(WHAT THE TASK REQUIRES)
Reproduce the records below in full and exactly, without their images.

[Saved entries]
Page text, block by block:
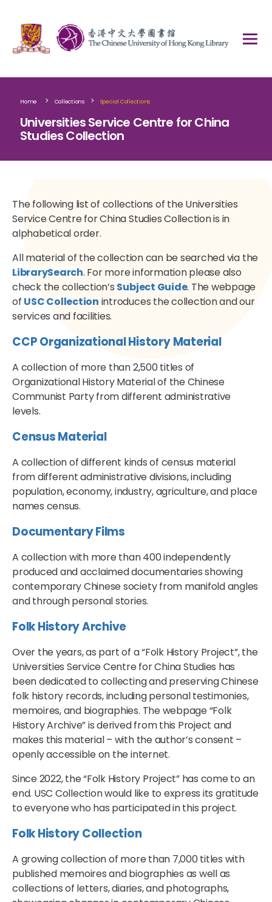
Home > Collections > Special Collections
Universities Service Centre for China
Studies Collection
The following list of collections of the Universities
Service Centre for China Studies Collection is in
alphabetical order.
All material of the collection can be searched via the
LibrarySearch. For more information please also
check the collection’s Subject Guide. The webpage
of USC Collection introduces the collection and our
services and facilities.
CCP Organizational History Material
A collection of more than 2,500 titles of
Organizational History Material of the Chinese
Communist Party from different administrative
levels.
Census Material
A collection of different kinds of census material
from different administrative divisions, including
population, economy, industry, agriculture, and place
names census.
Documentary Films
A collection with more than 400 independently
produced and acclaimed documentaries showing
contemporary Chinese society from manifold angles
and through personal stories.
Folk History Archive
Over the years, as part of a “Folk History Project”, the
Universities Service Centre for China Studies has
been dedicated to collecting and preserving Chinese
folk history records, including personal testimonies,
memoires, and biographies. The webpage “Folk
History Archive” is derived from this Project and
makes this material – with the author’s consent –
openly accessible on the internet.
Since 2022, the “Folk History Project” has come to an
end. USC Collection would like to express its gratitude
to everyone who has participated in this project.
Folk History Collection
A growing collection of more than 7,000 titles with
published memoires and biographies as well as
collections of letters, diaries, and photographs,
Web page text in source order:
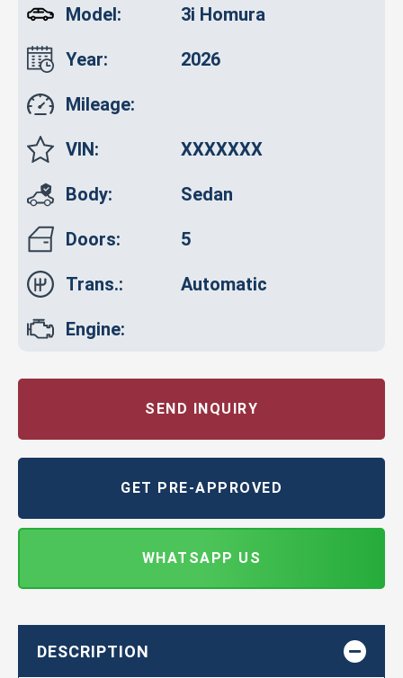
Model: 3i Homura
Year: 2026
Mileage:
VIN: XXXXXXX
Body: Sedan
Doors: 5
Trans.: Automatic
Engine:
SEND INQUIRY
GET PRE-APPROVED
WHATSAPP US
DESCRIPTION
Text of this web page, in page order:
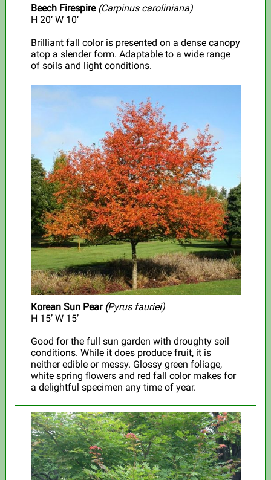
Beech Firespire (Carpinus caroliniana)
H 20’ W 10’
Brilliant fall color is presented on a dense canopy
atop a slender form. Adaptable to a wide range
of soils and light conditions.
Korean Sun Pear (Pyrus fauriei)
H 15’ W 15’
Good for the full sun garden with droughty soil
conditions. While it does produce fruit, it is
neither edible or messy. Glossy green foliage,
white spring flowers and red fall color makes for
a delightful specimen any time of year.
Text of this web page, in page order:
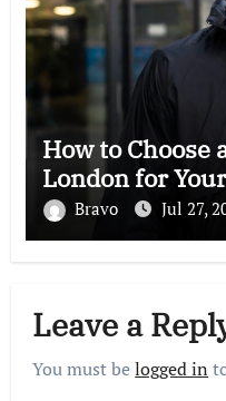
How to Choose
London for
Bravo Jul 27,
Leave a
You must belogged in
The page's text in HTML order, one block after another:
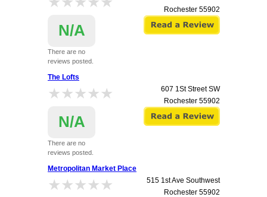
N/A
There are no
reviews posted.
Rochester 55902
The Lofts
★★★★★
★★★★★
N/A
There are no
reviews posted.
607 1St Street SW
Rochester 55902
Metropolitan Market Place
★★★★★
★★★★★
515 1st Ave Southwest
Rochester 55902
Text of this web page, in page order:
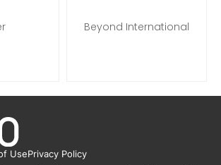
Beyond International
UsePrivacy Policy
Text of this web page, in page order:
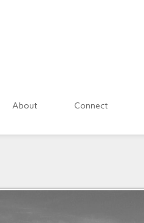
About Connect
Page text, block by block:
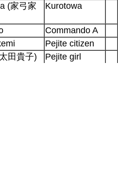
(家弓家
Kurotowa
Commando A
Pejite citizen
田貴子)
Pejite girl
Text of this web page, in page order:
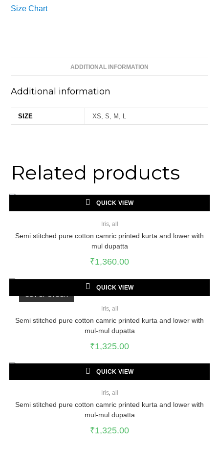
Size Chart
ADDITIONAL INFORMATION
Additional information
SIZE XS, S, M, L
Related products
QUICK VIEW
Iris, all
Semi stitched pure cotton camric printed kurta and lower with
mul dupatta
₹1,360.00
OUT OF STOCK
QUICK VIEW
Iris, all
Semi stitched pure cotton camric printed kurta and lower with
mul-mul dupatta
₹1,325.00
QUICK VIEW
Iris, all
Semi stitched pure cotton camric printed kurta and lower with
mul-mul dupatta
₹1,325.00
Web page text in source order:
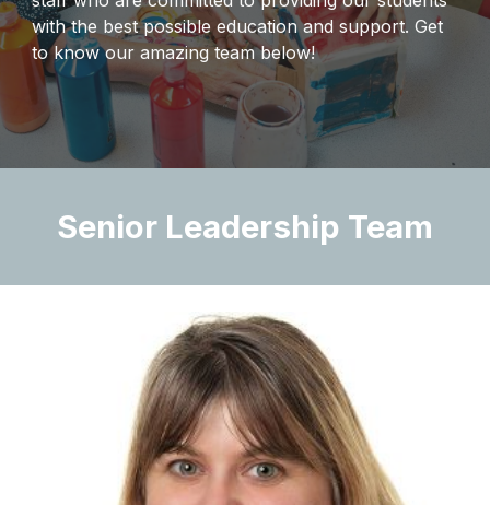
with the best possible education and support. Get
to know our amazing team below!
Senior Leadership Team
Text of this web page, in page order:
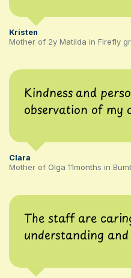
Kristen
Mother of 2y Matilda in Firefly
Kindness and
observation of my
Clara
Mother of Olga 11months in
The staff are
understanding
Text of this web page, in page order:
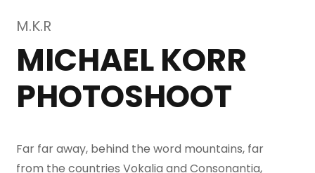
M.K.R
MICHAEL KORR
PHOTOSHOOT
Far far away, behind the word mountains, far
from the countries Vokalia and Consonantia,
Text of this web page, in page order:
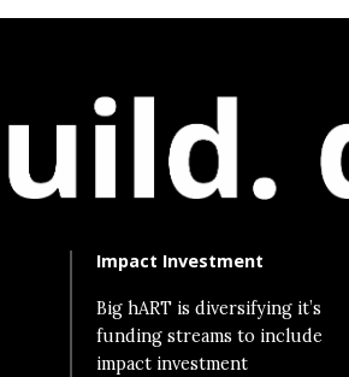
Impact Investment
Big hART is diversifying it’s
funding streams to include
impact investment
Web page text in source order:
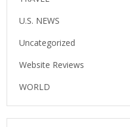
U.S. NEWS
Uncategorized
Website Reviews
WORLD
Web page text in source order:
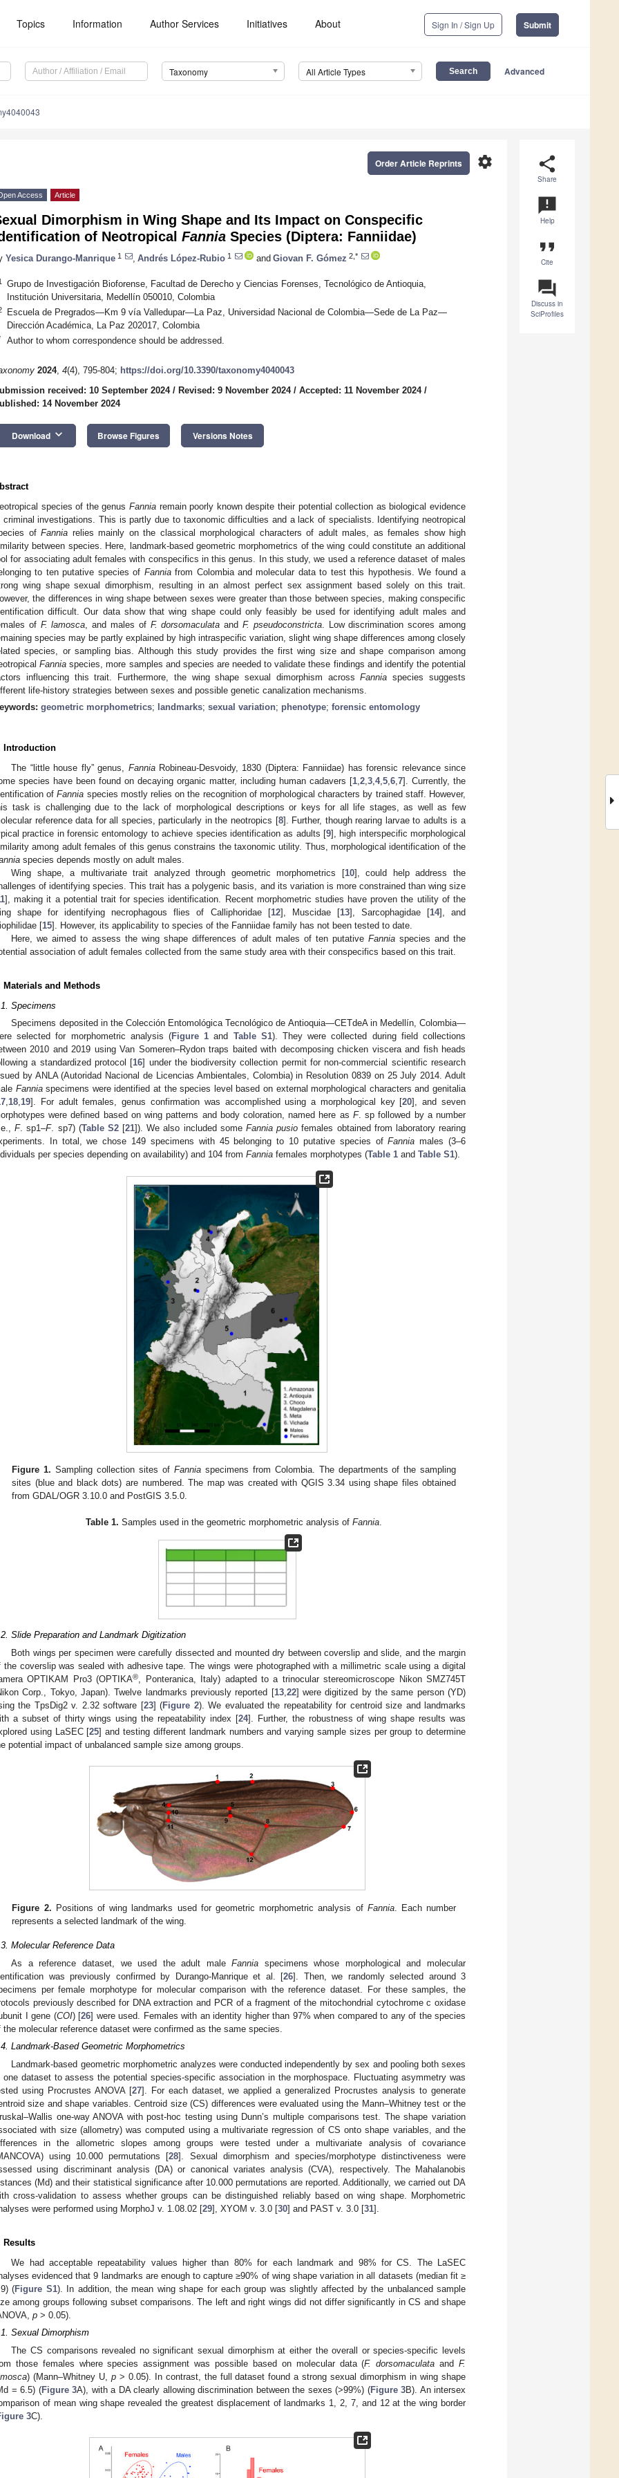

(TASK RESPONSE)
Page text, block by block:
Home > Collections > Special Collections
Universities Service Centre for China
Studies Collection
The following list of collections of the Universities
Service Centre for China Studies Collection is in
alphabetical order.
All material of the collection can be searched via the
LibrarySearch. For more information please also
check the collection’s Subject Guide. The webpage
of USC Collection introduces the collection and our
services and facilities.
CCP Organizational History Material
A collection of more than 2,500 titles of
Organizational History Material of the Chinese
Communist Party from different administrative
levels.
Census Material
A collection of different kinds of census material
from different administrative divisions, including
population, economy, industry, agriculture, and place
names census.
Documentary Films
A collection with more than 400 independently
produced and acclaimed documentaries showing
contemporary Chinese society from manifold angles
and through personal stories.
Folk History Archive
Over the years, as part of a “Folk History Project”, the
Universities Service Centre for China Studies has
been dedicated to collecting and preserving Chinese
folk history records, including personal testimonies,
memoires, and biographies. The webpage “Folk
History Archive” is derived from this Project and
makes this material – with the author’s consent –
openly accessible on the internet.
Since 2022, the “Folk History Project” has come to an
end. USC Collection would like to express its gratitude
to everyone who has participated in this project.
Folk History Collection
A growing collection of more than 7,000 titles with
published memoires and biographies as well as
collections of letters, diaries, and photographs,
Web page text in source order:
Model: 3i Homura
Year: 2026
Mileage:
VIN: XXXXXXX
Body: Sedan
Doors: 5
Trans.: Automatic
Engine:
SEND INQUIRY
GET PRE-APPROVED
WHATSAPP US
DESCRIPTION
Text of this web page, in page order:
Beech Firespire (Carpinus caroliniana)
H 20’ W 10’
Brilliant fall color is presented on a dense canopy
atop a slender form. Adaptable to a wide range
of soils and light conditions.
Korean Sun Pear (Pyrus fauriei)
H 15’ W 15’
Good for the full sun garden with droughty soil
conditions. While it does produce fruit, it is
neither edible or messy. Glossy green foliage,
white spring flowers and red fall color makes for
a delightful specimen any time of year.
Text of this web page, in page order:
How to Choose
London for
Bravo Jul 27,
Leave a
You must belogged in
The page's text in HTML order, one block after another:
N/A
There are no
reviews posted.
Rochester 55902
The Lofts
★★★★★
★★★★★
N/A
There are no
reviews posted.
607 1St Street SW
Rochester 55902
Metropolitan Market Place
★★★★★
★★★★★
515 1st Ave Southwest
Rochester 55902
Text of this web page, in page order:
Beyond International
UsePrivacy Policy
Text of this web page, in page order:
About Connect
Page text, block by block:
(家弓家
Kurotowa
Commando A
Pejite citizen
田貴子)
Pejite girl
Text of this web page, in page order:
Size Chart
ADDITIONAL INFORMATION
Additional information
SIZE XS, S, M, L
Related products
QUICK VIEW
Iris, all
Semi stitched pure cotton camric printed kurta and lower with
mul dupatta
₹1,360.00
OUT OF STOCK
QUICK VIEW
Iris, all
Semi stitched pure cotton camric printed kurta and lower with
mul-mul dupatta
₹1,325.00
QUICK VIEW
Iris, all
Semi stitched pure cotton camric printed kurta and lower with
mul-mul dupatta
₹1,325.00
Web page text in source order:
with the best possible education and support. Get
to know our amazing team below!
Senior Leadership Team
Text of this web page, in page order:
Kristen
Mother of 2y Matilda in Firefly
Kindness and
observation of my
Clara
Mother of Olga 11months in
The staff are
understanding
Text of this web page, in page order:
M.K.R
MICHAEL KORR
PHOTOSHOOT
Far far away, behind the word mountains, far
from the countries Vokalia and Consonantia,
Text of this web page, in page order:
Impact Investment
Big hART is diversifying it’s
funding streams to include
impact investment
Web page text in source order:
U.S. NEWS
Uncategorized
Website Reviews
WORLD
Web page text in source order:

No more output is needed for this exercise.